Keywords: HIV, VACS Index, validation, early diagnosis, military
Introduction
With the success of highly active antiretroviral therapy (HAART), concerns regarding HIV infection have shifted toward comorbid illness, longer term outcomes, and aging, although premature death remains the most serious concern. Prognostic tools to help identify those at risk of these adverse outcomes have been developed and several have been validated, usually in study cohorts comprised of subsets of the general population, for example military service veterans, inner city gay men, intravenous drug users, and others. As HIV infection in the U.S. has spread broadly, evaluation of such tools among a population of young, otherwise healthy, ethnically diverse, physically active individuals is important to assess the generalizability of these models. The U.S. Military HIV Natural History Study (NHS) cohort is primarily composed of active duty service members found to be HIV infected upon routine screening and thus, have early diagnosis and entry to care. Healthcare is a military benefit provided along with medications at no cost to the individual. Active duty service is also associated with relatively stable income/socioeconomic status, education at a high school level or above, and near absence of IV drug use.

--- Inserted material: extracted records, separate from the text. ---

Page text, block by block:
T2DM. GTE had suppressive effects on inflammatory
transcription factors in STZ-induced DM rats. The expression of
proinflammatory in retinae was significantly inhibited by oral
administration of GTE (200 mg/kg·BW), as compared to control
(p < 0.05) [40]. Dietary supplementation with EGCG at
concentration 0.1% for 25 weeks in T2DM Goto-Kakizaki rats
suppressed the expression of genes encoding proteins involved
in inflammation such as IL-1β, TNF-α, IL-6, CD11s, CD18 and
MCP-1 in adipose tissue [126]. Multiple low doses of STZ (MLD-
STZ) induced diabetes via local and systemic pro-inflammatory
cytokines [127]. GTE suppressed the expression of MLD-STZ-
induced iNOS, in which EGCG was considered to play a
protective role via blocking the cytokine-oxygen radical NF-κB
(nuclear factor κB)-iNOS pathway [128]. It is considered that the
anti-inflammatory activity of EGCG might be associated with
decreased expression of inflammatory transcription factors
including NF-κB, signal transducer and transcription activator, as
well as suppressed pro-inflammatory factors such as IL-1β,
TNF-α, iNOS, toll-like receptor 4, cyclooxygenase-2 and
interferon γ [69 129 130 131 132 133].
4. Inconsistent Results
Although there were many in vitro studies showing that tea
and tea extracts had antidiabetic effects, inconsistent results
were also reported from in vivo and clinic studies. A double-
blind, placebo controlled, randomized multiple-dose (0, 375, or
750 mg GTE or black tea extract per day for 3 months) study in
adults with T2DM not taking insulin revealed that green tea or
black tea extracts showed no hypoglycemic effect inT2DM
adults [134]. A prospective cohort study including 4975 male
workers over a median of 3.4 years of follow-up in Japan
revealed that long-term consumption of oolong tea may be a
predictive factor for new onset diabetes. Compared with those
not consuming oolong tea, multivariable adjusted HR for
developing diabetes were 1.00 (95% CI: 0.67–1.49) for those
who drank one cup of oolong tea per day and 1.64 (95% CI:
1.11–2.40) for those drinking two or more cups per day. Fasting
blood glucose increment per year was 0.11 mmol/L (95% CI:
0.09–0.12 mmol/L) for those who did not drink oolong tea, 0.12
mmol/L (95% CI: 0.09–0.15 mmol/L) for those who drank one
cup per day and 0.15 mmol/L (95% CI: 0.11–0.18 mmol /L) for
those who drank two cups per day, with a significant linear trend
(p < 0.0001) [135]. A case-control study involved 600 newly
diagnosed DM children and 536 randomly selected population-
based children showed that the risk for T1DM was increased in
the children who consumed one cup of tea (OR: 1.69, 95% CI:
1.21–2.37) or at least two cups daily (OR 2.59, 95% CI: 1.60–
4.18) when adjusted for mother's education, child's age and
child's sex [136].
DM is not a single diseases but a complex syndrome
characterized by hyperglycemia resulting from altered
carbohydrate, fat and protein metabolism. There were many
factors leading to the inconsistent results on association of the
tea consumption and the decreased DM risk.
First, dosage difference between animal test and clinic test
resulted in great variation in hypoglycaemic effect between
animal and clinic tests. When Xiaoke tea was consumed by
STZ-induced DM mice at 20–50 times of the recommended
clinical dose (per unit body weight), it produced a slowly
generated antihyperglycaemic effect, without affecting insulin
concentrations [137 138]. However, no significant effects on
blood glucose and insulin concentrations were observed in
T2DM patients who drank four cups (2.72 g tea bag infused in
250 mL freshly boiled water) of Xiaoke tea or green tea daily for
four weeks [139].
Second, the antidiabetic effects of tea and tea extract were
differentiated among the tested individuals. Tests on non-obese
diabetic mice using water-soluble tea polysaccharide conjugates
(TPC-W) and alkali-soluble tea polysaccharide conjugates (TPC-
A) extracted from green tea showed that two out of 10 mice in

The VACS Index has been validated among many cohorts as an excellent predictor of all-cause mortality when applied to any single time point from one to five years after initiation of HAART in HIV infected individuals 1,2 and strongly associated with biomarkers of inflammation 3-6. However, the majority of subjects in these cohorts have been older or with a high prevalence of comorbidities. The Index is comprised of measures capturing standard HIV associated mortality risk (age, CD4, HIV viral load), as well as those identifying comorbidity and organ system dysfunction (hemoglobin, aspartate aminotransferase (AST), alanine aminotransferase (ALT), platelet count, and creatinine levels), and hepatitis C virus serostatus. Evaluation of the Index has yet to take into account previous VACS Index scores.

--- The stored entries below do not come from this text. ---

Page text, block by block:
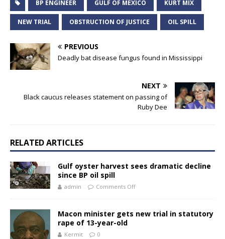
BP ENGINEER GULF OF MEXICO KURT MIX
NEW TRIAL OBSTRUCTION OF JUSTICE OIL SPILL
PREVIOUS
Deadly bat disease fungus found in Mississippi
NEXT
Black caucus releases statement on passing of
Ruby Dee
RELATED ARTICLES
Gulf oyster harvest sees dramatic decline
since BP oil spill
admin Comments Off
Macon minister gets new trial in statutory
rape of 13-year-old
Kermit 0
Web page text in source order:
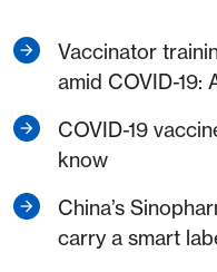
Vaccinator
amid COVID-19:
COVID-19
know
China’s
carry a smart
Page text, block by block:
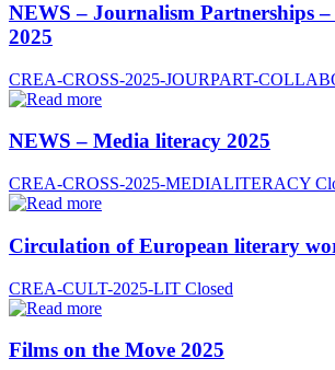
NEWS – Journalism Partnerships
2025
CREA-CROSS-2025-JOURPART-
NEWS – Media literacy 2025
CREA-CROSS-2025-MEDIALITERACY
Circulation of European literary
CREA-CULT-2025-LIT Closed
Films on the Move 2025

Our purpose was two-fold. We first sought to evaluate the predictive utility of the VACS Index for death in a young, otherwise health military HIV population. Secondly, we investigated whether considering VACS Index values at prior time points provides a better prediction of the five year mortality risk given the VACS Index value at one year.
Methods
Participants
The U.S. Military HIV Natural History Study (NHS) is a prospective continuous enrollment cohort study of consenting military beneficiaries with HIV infection including active duty personnel, retirees, and dependents 7. Active duty personnel must be HIV negative prior to entry into U.S. military service and subsequently undergo routine HIV screening every one to five years. Those identified with HIV infection are referred to military medical centers for evaluation and treatment and are invited to enroll in the NHS. Study visits occur approximately every six months when data including demographics, medical history, medications, and laboratory measurements are collected. The NHS has been IRB approved at all participating sites and all subjects provide written informed consent.

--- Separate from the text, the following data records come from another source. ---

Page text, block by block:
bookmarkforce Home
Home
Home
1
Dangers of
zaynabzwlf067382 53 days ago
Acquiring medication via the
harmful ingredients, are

Definitions and inclusion criteria
Subjects in the NHS who initiated HAART between 1996 and 2011 and had available age and all components of the VACS Index at HAART initiation were included in these analyses. The VACS Index combines traditional factors associated with HIV outcome including age, CD4, HIV viral load, as well as additional clinical factors including hemoglobin, FIB-4, estimated glomerular filtration rate (eGFR), and hepatitis C virus serostatus, with a total possible score ranging from 0 to 164. VACS Index was calculated according to the method of Justice, et al. 2. Briefly, clinically relevant variables associated with mortality among those with HIV infection are assigned points by value category, e.g. hemoglobin (values in g/dL) ≥14=0 pts, 12-13.9=10 pts, 10-11.9=22 pts, <10=38 pts, and Fib-4, a measure of liver fibrosis, <1.45=0 pts, 1.45-3.25=6 pts, >3.25=25 pts.
Deaths among NHS subjects are actively ascertained through annual search of a number of U.S. national databases including the National Death Index (NDI), Social Security Death Index (SSDI), Department of Defense (DoD), Veterans Administration (VA), and others. Those not known to be deceased were classified as living at the end of the 2011.
Statistical Analysis
The VACS Index was evaluated for each subject at HAART initiation (HI), 6 months after HI (6M), and one year after HI (1Y). The predictive value of the VACS Index was evaluated with respect to two outcomes: time to death (continuous variable), and five year mortality (binary variable) in those with at least five years of potential follow-up.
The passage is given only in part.